= Problem statement =
All records are to be printed exactly as they appear.

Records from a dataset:
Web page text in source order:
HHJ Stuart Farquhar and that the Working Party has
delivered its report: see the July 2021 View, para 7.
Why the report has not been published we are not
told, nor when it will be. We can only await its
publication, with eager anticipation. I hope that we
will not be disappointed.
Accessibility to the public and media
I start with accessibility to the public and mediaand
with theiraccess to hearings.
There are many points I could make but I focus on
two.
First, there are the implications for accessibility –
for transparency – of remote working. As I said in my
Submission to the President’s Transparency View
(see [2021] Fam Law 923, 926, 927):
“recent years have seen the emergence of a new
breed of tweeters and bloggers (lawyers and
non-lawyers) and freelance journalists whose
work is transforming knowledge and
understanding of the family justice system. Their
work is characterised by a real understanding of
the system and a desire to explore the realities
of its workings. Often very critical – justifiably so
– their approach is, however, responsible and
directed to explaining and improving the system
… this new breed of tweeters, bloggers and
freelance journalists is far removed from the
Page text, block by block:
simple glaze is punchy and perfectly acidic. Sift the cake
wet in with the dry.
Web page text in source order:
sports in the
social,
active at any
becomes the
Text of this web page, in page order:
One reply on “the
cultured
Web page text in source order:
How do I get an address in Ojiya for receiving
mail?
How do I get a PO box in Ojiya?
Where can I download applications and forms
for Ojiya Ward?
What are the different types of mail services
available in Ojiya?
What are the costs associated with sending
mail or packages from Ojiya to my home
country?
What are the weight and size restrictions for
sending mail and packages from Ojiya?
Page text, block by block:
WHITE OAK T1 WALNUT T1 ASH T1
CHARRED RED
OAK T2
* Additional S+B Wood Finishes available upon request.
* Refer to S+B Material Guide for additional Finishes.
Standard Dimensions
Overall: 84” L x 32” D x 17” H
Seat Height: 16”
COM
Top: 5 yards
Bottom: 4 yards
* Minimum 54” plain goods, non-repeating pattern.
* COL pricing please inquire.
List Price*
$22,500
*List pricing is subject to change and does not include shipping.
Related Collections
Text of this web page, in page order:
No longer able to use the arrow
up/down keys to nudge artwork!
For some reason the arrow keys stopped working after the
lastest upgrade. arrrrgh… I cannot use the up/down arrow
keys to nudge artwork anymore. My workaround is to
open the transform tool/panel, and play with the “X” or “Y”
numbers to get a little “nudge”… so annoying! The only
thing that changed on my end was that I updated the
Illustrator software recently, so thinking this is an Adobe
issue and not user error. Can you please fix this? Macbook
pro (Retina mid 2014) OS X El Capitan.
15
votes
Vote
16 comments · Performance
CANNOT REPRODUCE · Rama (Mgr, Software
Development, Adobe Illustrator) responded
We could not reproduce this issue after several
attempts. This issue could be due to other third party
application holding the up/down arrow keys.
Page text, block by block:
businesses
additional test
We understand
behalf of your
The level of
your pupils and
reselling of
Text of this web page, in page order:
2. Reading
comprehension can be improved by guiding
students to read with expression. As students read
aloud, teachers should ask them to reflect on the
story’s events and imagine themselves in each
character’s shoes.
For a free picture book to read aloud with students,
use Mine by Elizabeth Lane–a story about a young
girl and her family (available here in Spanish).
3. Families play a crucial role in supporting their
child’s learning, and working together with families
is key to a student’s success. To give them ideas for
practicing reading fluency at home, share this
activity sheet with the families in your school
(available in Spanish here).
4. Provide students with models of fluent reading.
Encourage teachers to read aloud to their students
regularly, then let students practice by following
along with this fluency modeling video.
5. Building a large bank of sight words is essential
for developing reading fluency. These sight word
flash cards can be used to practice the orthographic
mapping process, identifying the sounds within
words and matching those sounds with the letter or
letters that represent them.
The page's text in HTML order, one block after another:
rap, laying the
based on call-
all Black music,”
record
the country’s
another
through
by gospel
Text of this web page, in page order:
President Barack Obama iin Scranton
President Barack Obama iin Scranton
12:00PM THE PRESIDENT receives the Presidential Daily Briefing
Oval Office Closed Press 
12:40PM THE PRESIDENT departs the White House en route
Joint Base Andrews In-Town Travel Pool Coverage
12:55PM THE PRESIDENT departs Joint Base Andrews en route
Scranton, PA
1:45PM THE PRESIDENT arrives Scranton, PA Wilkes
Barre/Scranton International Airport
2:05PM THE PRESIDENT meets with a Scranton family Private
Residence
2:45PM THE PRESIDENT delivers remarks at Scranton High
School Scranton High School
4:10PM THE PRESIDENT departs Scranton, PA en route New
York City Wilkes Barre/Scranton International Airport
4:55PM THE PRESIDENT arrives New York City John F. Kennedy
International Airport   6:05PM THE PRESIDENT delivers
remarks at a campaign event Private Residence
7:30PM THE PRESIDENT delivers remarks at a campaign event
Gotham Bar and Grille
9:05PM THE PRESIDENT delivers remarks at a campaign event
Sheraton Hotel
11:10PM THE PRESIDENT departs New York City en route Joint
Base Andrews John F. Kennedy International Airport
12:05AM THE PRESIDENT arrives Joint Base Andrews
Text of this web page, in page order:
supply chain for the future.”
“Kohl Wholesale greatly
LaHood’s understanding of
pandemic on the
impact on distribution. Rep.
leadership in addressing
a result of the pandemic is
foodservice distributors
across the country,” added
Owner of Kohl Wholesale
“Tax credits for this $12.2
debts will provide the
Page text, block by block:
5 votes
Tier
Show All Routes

= Exercise output =
Web page text in source order:
HHJ Stuart Farquhar and that the Working Party has
delivered its report: see the July 2021 View, para 7.
Why the report has not been published we are not
told, nor when it will be. We can only await its
publication, with eager anticipation. I hope that we
will not be disappointed.
Accessibility to the public and media
I start with accessibility to the public and mediaand
with theiraccess to hearings.
There are many points I could make but I focus on
two.
First, there are the implications for accessibility –
for transparency – of remote working. As I said in my
Submission to the President’s Transparency View
(see [2021] Fam Law 923, 926, 927):
“recent years have seen the emergence of a new
breed of tweeters and bloggers (lawyers and
non-lawyers) and freelance journalists whose
work is transforming knowledge and
understanding of the family justice system. Their
work is characterised by a real understanding of
the system and a desire to explore the realities
of its workings. Often very critical – justifiably so
– their approach is, however, responsible and
directed to explaining and improving the system
… this new breed of tweeters, bloggers and
freelance journalists is far removed from the
Page text, block by block:
simple glaze is punchy and perfectly acidic. Sift the cake
wet in with the dry.
Web page text in source order:
sports in the
social,
active at any
becomes the
Text of this web page, in page order:
One reply on “the
cultured
Web page text in source order:
How do I get an address in Ojiya for receiving
mail?
How do I get a PO box in Ojiya?
Where can I download applications and forms
for Ojiya Ward?
What are the different types of mail services
available in Ojiya?
What are the costs associated with sending
mail or packages from Ojiya to my home
country?
What are the weight and size restrictions for
sending mail and packages from Ojiya?
Page text, block by block:
WHITE OAK T1 WALNUT T1 ASH T1
CHARRED RED
OAK T2
* Additional S+B Wood Finishes available upon request.
* Refer to S+B Material Guide for additional Finishes.
Standard Dimensions
Overall: 84” L x 32” D x 17” H
Seat Height: 16”
COM
Top: 5 yards
Bottom: 4 yards
* Minimum 54” plain goods, non-repeating pattern.
* COL pricing please inquire.
List Price*
$22,500
*List pricing is subject to change and does not include shipping.
Related Collections
Text of this web page, in page order:
No longer able to use the arrow
up/down keys to nudge artwork!
For some reason the arrow keys stopped working after the
lastest upgrade. arrrrgh… I cannot use the up/down arrow
keys to nudge artwork anymore. My workaround is to
open the transform tool/panel, and play with the “X” or “Y”
numbers to get a little “nudge”… so annoying! The only
thing that changed on my end was that I updated the
Illustrator software recently, so thinking this is an Adobe
issue and not user error. Can you please fix this? Macbook
pro (Retina mid 2014) OS X El Capitan.
15
votes
Vote
16 comments · Performance
CANNOT REPRODUCE · Rama (Mgr, Software
Development, Adobe Illustrator) responded
We could not reproduce this issue after several
attempts. This issue could be due to other third party
application holding the up/down arrow keys.
Page text, block by block:
businesses
additional test
We understand
behalf of your
The level of
your pupils and
reselling of
Text of this web page, in page order:
2. Reading
comprehension can be improved by guiding
students to read with expression. As students read
aloud, teachers should ask them to reflect on the
story’s events and imagine themselves in each
character’s shoes.
For a free picture book to read aloud with students,
use Mine by Elizabeth Lane–a story about a young
girl and her family (available here in Spanish).
3. Families play a crucial role in supporting their
child’s learning, and working together with families
is key to a student’s success. To give them ideas for
practicing reading fluency at home, share this
activity sheet with the families in your school
(available in Spanish here).
4. Provide students with models of fluent reading.
Encourage teachers to read aloud to their students
regularly, then let students practice by following
along with this fluency modeling video.
5. Building a large bank of sight words is essential
for developing reading fluency. These sight word
flash cards can be used to practice the orthographic
mapping process, identifying the sounds within
words and matching those sounds with the letter or
letters that represent them.
The page's text in HTML order, one block after another:
rap, laying the
based on call-
all Black music,”
record
the country’s
another
through
by gospel
Text of this web page, in page order:
President Barack Obama iin Scranton
President Barack Obama iin Scranton
12:00PM THE PRESIDENT receives the Presidential Daily Briefing
Oval Office Closed Press 
12:40PM THE PRESIDENT departs the White House en route
Joint Base Andrews In-Town Travel Pool Coverage
12:55PM THE PRESIDENT departs Joint Base Andrews en route
Scranton, PA
1:45PM THE PRESIDENT arrives Scranton, PA Wilkes
Barre/Scranton International Airport
2:05PM THE PRESIDENT meets with a Scranton family Private
Residence
2:45PM THE PRESIDENT delivers remarks at Scranton High
School Scranton High School
4:10PM THE PRESIDENT departs Scranton, PA en route New
York City Wilkes Barre/Scranton International Airport
4:55PM THE PRESIDENT arrives New York City John F. Kennedy
International Airport   6:05PM THE PRESIDENT delivers
remarks at a campaign event Private Residence
7:30PM THE PRESIDENT delivers remarks at a campaign event
Gotham Bar and Grille
9:05PM THE PRESIDENT delivers remarks at a campaign event
Sheraton Hotel
11:10PM THE PRESIDENT departs New York City en route Joint
Base Andrews John F. Kennedy International Airport
12:05AM THE PRESIDENT arrives Joint Base Andrews
Text of this web page, in page order:
supply chain for the future.”
“Kohl Wholesale greatly
LaHood’s understanding of
pandemic on the
impact on distribution. Rep.
leadership in addressing
a result of the pandemic is
foodservice distributors
across the country,” added
Owner of Kohl Wholesale
“Tax credits for this $12.2
debts will provide the
Page text, block by block:
5 votes
Tier
Show All Routes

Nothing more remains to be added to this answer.